**Records for processing**.
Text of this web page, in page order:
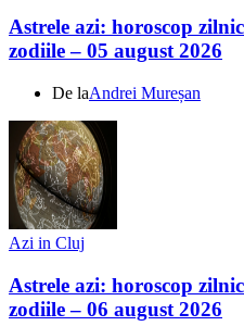
Astrele azi: horoscop
zodiile – 05 august 2026
De laAndrei Mureșan
Azi in Cluj
Astrele azi: horoscop
zodiile – 06 august 2026
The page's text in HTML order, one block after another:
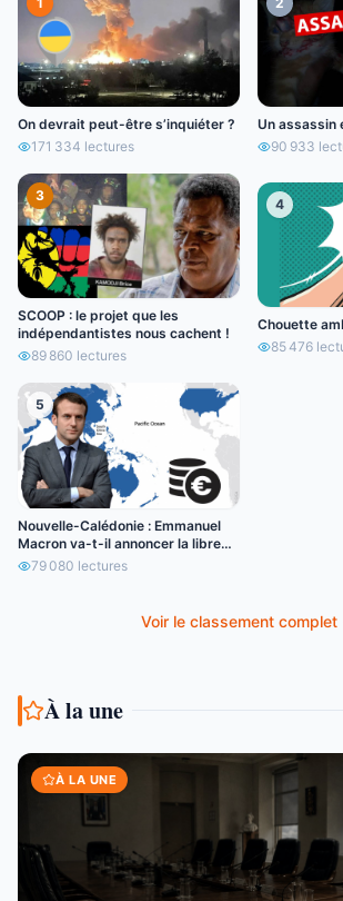
On devrait peut-être s’inquiéter ?
171 334 lectures
Un assassin
90 933
3
SCOOP : le projet que les
indépendantistes nous cachent !
89 860 lectures
4
Chouette
85 476
5
Nouvelle-Calédonie : Emmanuel
Macron va-t-il annoncer la libre
circulation de l’euro ?
79 080 lectures
Voir le classement
À la une
À LA UNE
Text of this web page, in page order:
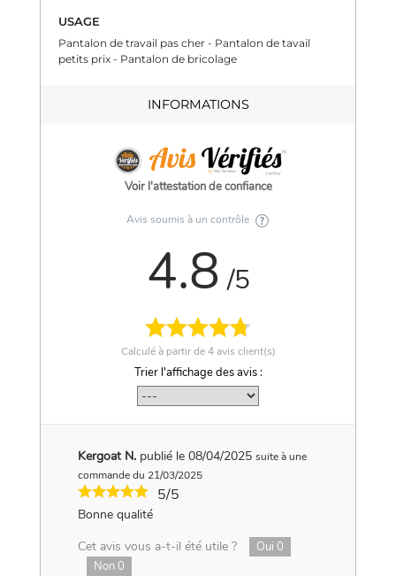
USAGE
Pantalon de travail pas cher - Pantalon de tavail
petits prix - Pantalon de bricolage
INFORMATIONS
Voir l'attestation de confiance
Avis soumis à un contrôle
4.8 /5
Calculé à partir de4avis client(s)
Trier l'affichage des avis :
Kergoat N. publié le 08/04/2025 suite à une
commande du 21/03/2025
5/5
Bonne qualité
Cet avis vous a-t-il été utile ?
Oui 0
Non0
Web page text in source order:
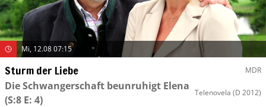
Mi, 12.08 07:15
Sturm der Liebe MDR
Die Schwangerschaft beunruhigt Elena
(S:8 E: 4)
Telenovela (D 2012)
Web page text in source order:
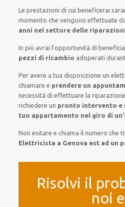
Le prestazioni di cui beneficerai
momento che vengono effettuate
anni nel settore delle
In più avrai l’opportunità di
pezzi di ricambio adoperati
Per avere a tua disposizione un
chiamare e prendere un
necessità dieffettuare la riparazione
richiedere un pronto intervento e
tuo appartamento nel giro di
Non esitare e chiama il numero che
Elettricista a Genova est ad un
Risolvi il
noi
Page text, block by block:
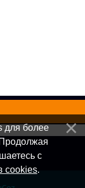
для более
с
cookies.
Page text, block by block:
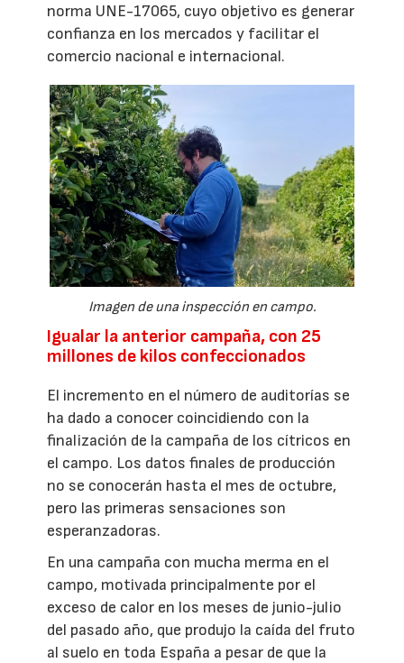
norma UNE-17065, cuyo objetivo es generar
confianza en los mercados y facilitar el
comercio nacional e internacional.
Imagen de una inspección en campo.
Igualar la anterior campaña, con 25
millones de kilos confeccionados
El incremento en el número de auditorías se
ha dado a conocer coincidiendo con la
finalización de la campaña de los cítricos en
el campo. Los datos finales de producción
no se conocerán hasta el mes de octubre,
pero las primeras sensaciones son
esperanzadoras.
En una campaña con mucha merma en el
campo, motivada principalmente por el
exceso de calor en los meses de junio-julio
del pasado año, que produjo la caída del fruto
al suelo en toda España a pesar de que la
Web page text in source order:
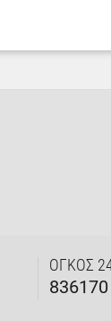
ΌΓΚΟΣ
836170
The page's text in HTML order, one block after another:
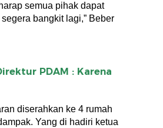
semua pihak dapat
bangkit lagi,” Beber
PDAM : Karena
diserahkan ke 4 rumah
Yang di hadiri ketua
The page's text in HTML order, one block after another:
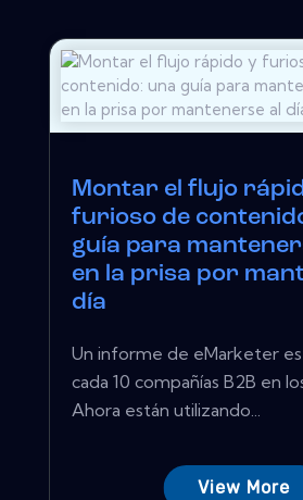
Montar el flujo
furioso de
guía para
en la prisa por
día
Un informe de eMarketer
cada 10 compañías B2B en los
Ahora están utilizando...
View More
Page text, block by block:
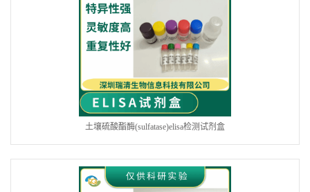
土壤硫酸酯酶(sulfatase)elisa检测试剂盒
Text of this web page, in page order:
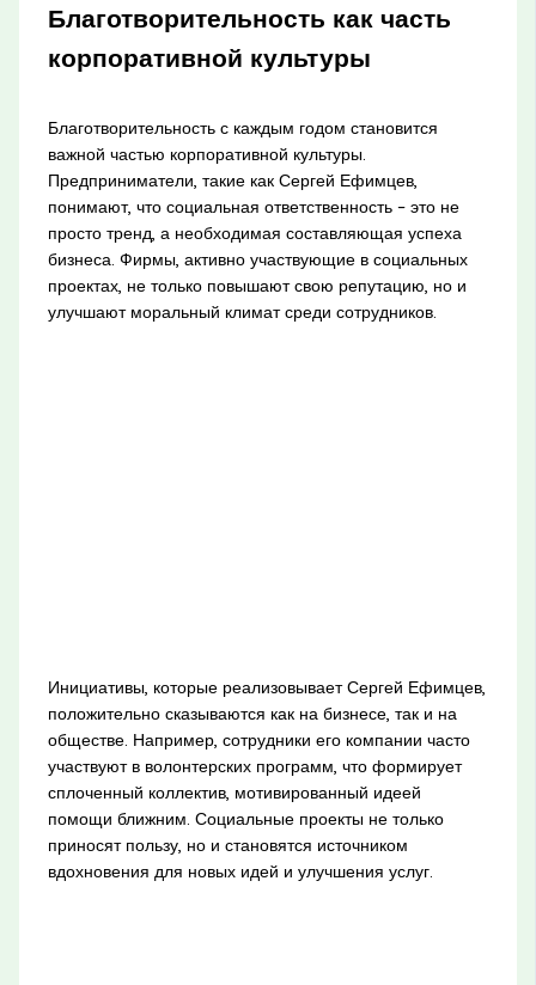
Благотворительность как часть
корпоративной культуры
Благотворительность с каждым годом становится
важной частью корпоративной культуры.
Предприниматели, такие как Сергей Ефимцев,
понимают, что социальная ответственность – это не
просто тренд, а необходимая составляющая успеха
бизнеса. Фирмы, активно участвующие в социальных
проектах, не только повышают свою репутацию, но и
улучшают моральный климат среди сотрудников.
Инициативы, которые реализовывает Сергей Ефимцев,
положительно сказываются как на бизнесе, так и на
обществе. Например, сотрудники его компании часто
участвуют в волонтерских программ, что формирует
сплоченный коллектив, мотивированный идеей
помощи ближним. Социальные проекты не только
приносят пользу, но и становятся источником
вдохновения для новых идей и улучшения услуг.
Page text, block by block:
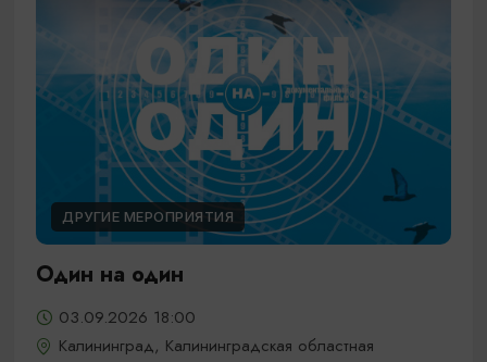
ДРУГИЕ МЕРОПРИЯТИЯ
Один на один
03.09.2026 18:00
Калининград, Калининградская областная
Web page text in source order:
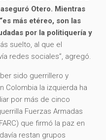
Otero. Mientras
más etéreo, son las
por la politiquería y
suelto, al que el
redes sociales”, agregó.
sido guerrillero y
Colombia la izquierda ha
por más de cinco
Fuerzas Armadas
que firmó la paz en
restan grupos
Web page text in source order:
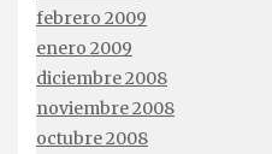
febrero 2009
enero 2009
diciembre 2008
noviembre 2008
octubre 2008
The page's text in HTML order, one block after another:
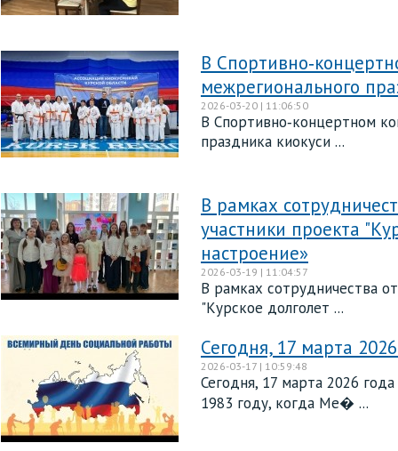
В
межрегионального
2026-03-20 | 11:06:50
В Спортивно‑концертном
праздника киокуси ...
В рамках
участники проекта
настроение»
2026-03-19 | 11:04:57
В рамках сотрудничества
"Курское долголет ...
Сегодня, 17 марта
2026-03-17 | 10:59:48
Сегодня, 17 марта 2026
1983 году, когда Ме� ...
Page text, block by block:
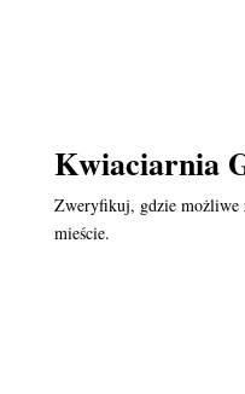
Kwiaciarnia
Zweryfikuj, gdzie możliwe
mieście.
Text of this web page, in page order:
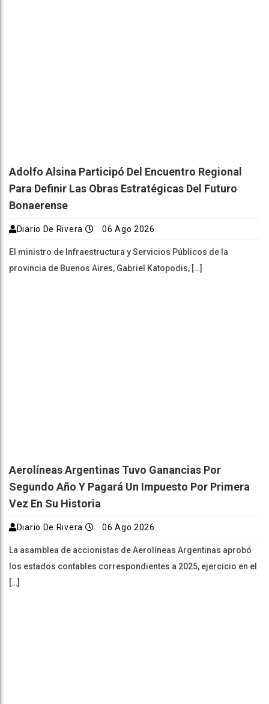
Adolfo Alsina Participó Del Encuentro Regional
Para Definir Las Obras Estratégicas Del Futuro
Bonaerense
Diario De Rivera 06 Ago 2026
El ministro de Infraestructura y Servicios Públicos de la
provincia de Buenos Aires, Gabriel Katopodis, […]
Aerolíneas Argentinas Tuvo Ganancias Por
Segundo Año Y Pagará Un Impuesto Por Primera
Vez En Su Historia
Diario De Rivera 06 Ago 2026
La asamblea de accionistas de Aerolíneas Argentinas aprobó
los estados contables correspondientes a 2025, ejercicio en el
[…]
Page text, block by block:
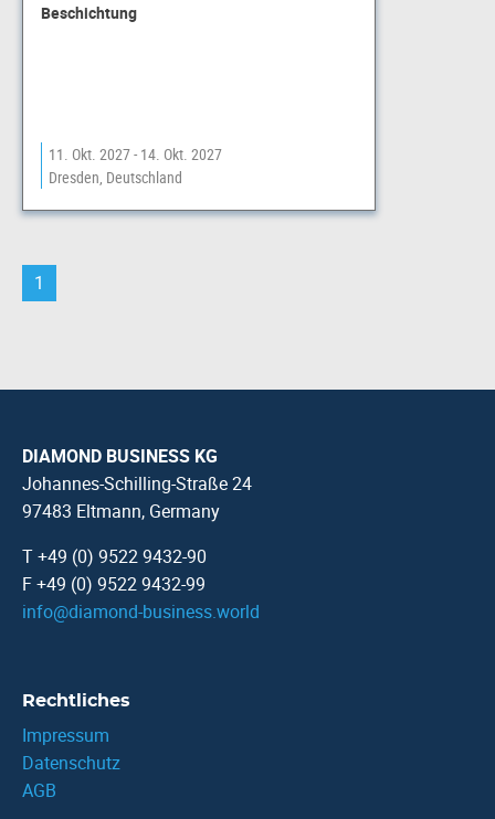
Beschichtung
11. Okt. 2027 - 14. Okt. 2027
Dresden, Deutschland
1
DIAMOND BUSINESS KG
Johannes-Schilling-Straße 24
97483 Eltmann, Germany
T +49 (0) 9522 9432-90
F +49 (0) 9522 9432-99
info@diamond-business.world
Rechtliches
Impressum
Datenschutz
AGB
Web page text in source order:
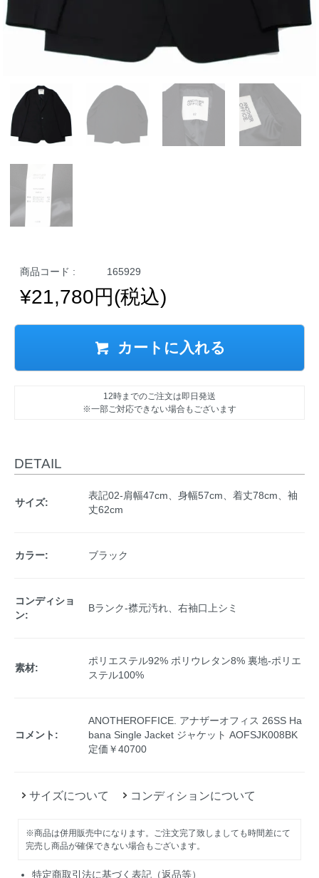
商品コード : 165929
¥21,780円(税込)
カートに入れる
12時までのご注文は即日発送
※一部ご対応できない場合もございます
DETAIL
サイズ:
表記02-肩幅47cm、身幅57cm、着丈78cm、袖
丈62cm
カラー: ブラック
コンディショ
ン:
Bランク-襟元汚れ、右袖口上シミ
素材:
ポリエステル92% ポリウレタン8% 裏地-ポリエ
ステル100%
コメント:
ANOTHEROFFICE. アナザーオフィス 26SS Ha
bana Single Jacket ジャケット AOFSJK008BK
定価￥40700
サイズについて コンディションについて
※商品は併用販売中になります。ご注文完了致しましても時間差にて
完売し商品が確保できない場合もございます。
特定商取引法に基づく表記（返品等）
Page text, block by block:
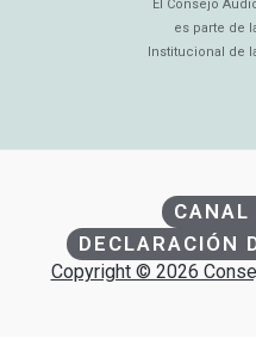
El Consejo
es parte de
Institucional de
CANAL
DECLARACIÓN
Copyright © 2026
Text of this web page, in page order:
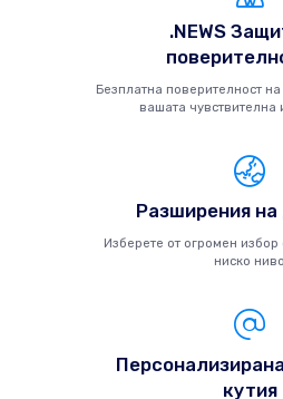
.NEWS
Безплатна поверителност
вашата
Разширения
Изберете от огромен
ниско ниво
кутия
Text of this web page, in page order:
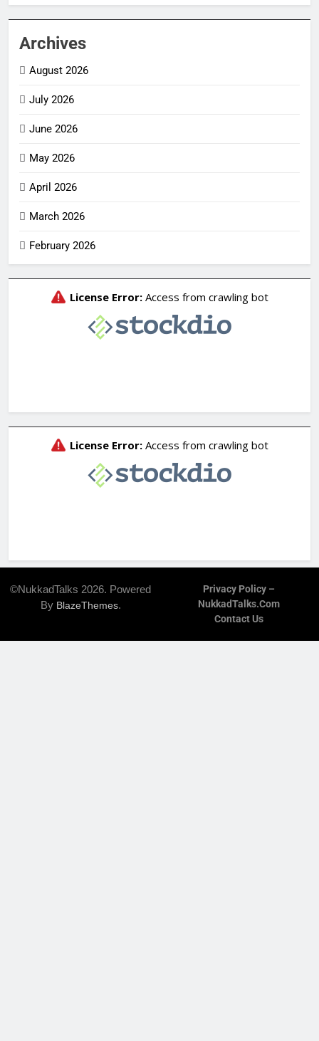
Archives
August 2026
July 2026
June 2026
May 2026
April 2026
March 2026
February 2026
©NukkadTalks 2026. Powered
By BlazeThemes.
Privacy Policy –
NukkadTalks.com
Contact Us
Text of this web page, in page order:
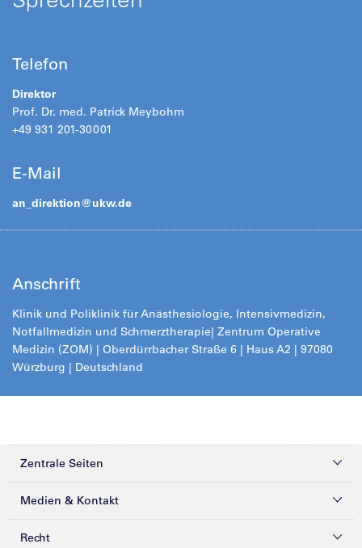
Telefon
Direktor
Prof. Dr. med. Patrick Meybohm
+49 931 201-30001
E-Mail
an_direktion@ukw.de
Anschrift
Klinik und Poliklinik für Anästhesiologie, Intensivmedizin,
Notfallmedizin und Schmerztherapie| Zentrum Operative
Medizin (ZOM) | Oberdürrbacher Straße 6 | Haus A2 | 97080
Würzburg | Deutschland
Zentrale Seiten
Kliniken & Zentren
Medien & Kontakt
Presse
Recht
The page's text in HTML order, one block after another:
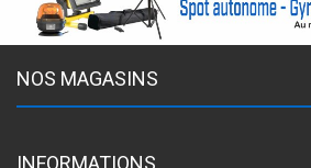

**Exercise directions**. Which lines hold the string "культуры"? Copy all of them from the data above.

**Solution**.
корпоративной культуры
важной частью корпоративной культуры.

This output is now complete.